Table 1: Processor statistics as of November 2018.
Calculated from Top500 list statistics
Processor family | System count | Performance sum (petaFLOPS) |
---|---|---|
Intel Xeon | 476 | 984.41 |
IBM Power | 13 | 291.99 |
Sunway/Shenwei | 1 | 93.02 |
Fujitsu SPARC64 | 6 | 20.93 |
AMD Opteron | 2 | 18.76 |
Hygon Dhyana | 1 | 4.33 |
Cavium ThunderX2 | 1 | 1.53 |
Table 2: Accelerator/Co-processor statistics as of November 2018.
Calculated from Top500 list statistics
Accelerator/Co-processor family |
System count | Performance sum (petaFLOPS) |
---|---|---|
NVIDIA GPU | 128 | 507.86 |
Matrix-2000 | 1 | 61.44 |
Intel Xeon Phi | 8 | 13.76 |
Deep Computing Processor | 1 | 4.33 |
PEZY-SC series | 2 | 2.06 |
Summary
We have briefly introduced the Top500 list and discussed relevant topics.
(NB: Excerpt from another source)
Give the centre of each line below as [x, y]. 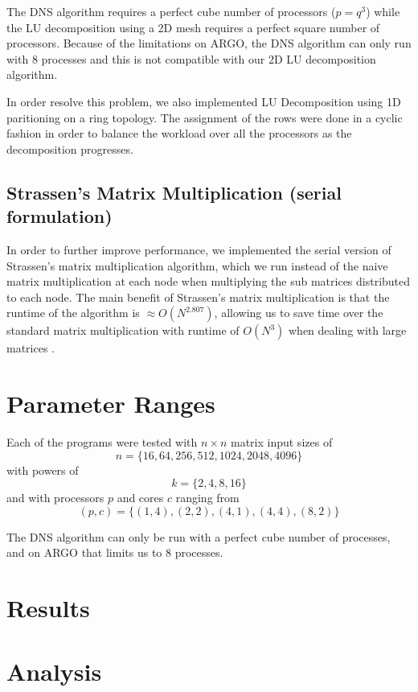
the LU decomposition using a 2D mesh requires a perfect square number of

Some key points are summarised below.
- The Top500 list ranks supercomputers based on their performance, and is published twice a year (in June and November).
- The performance, Rmax, is measured by the Linpack benchmark with 64-bit floating point arithmetic.
- The next milestone in supercomputer performance is 1 exaFLOPS, or 1018 floating point operations per second.
- The development of performance roughly follows an exponential growth.
- As of November 2018, the top 10 supercomputers are in the United States, China, Switzerland, Japan and Germany.
- Processors and accelerators/co-processors in the most powerful supercomputers have diverse origins.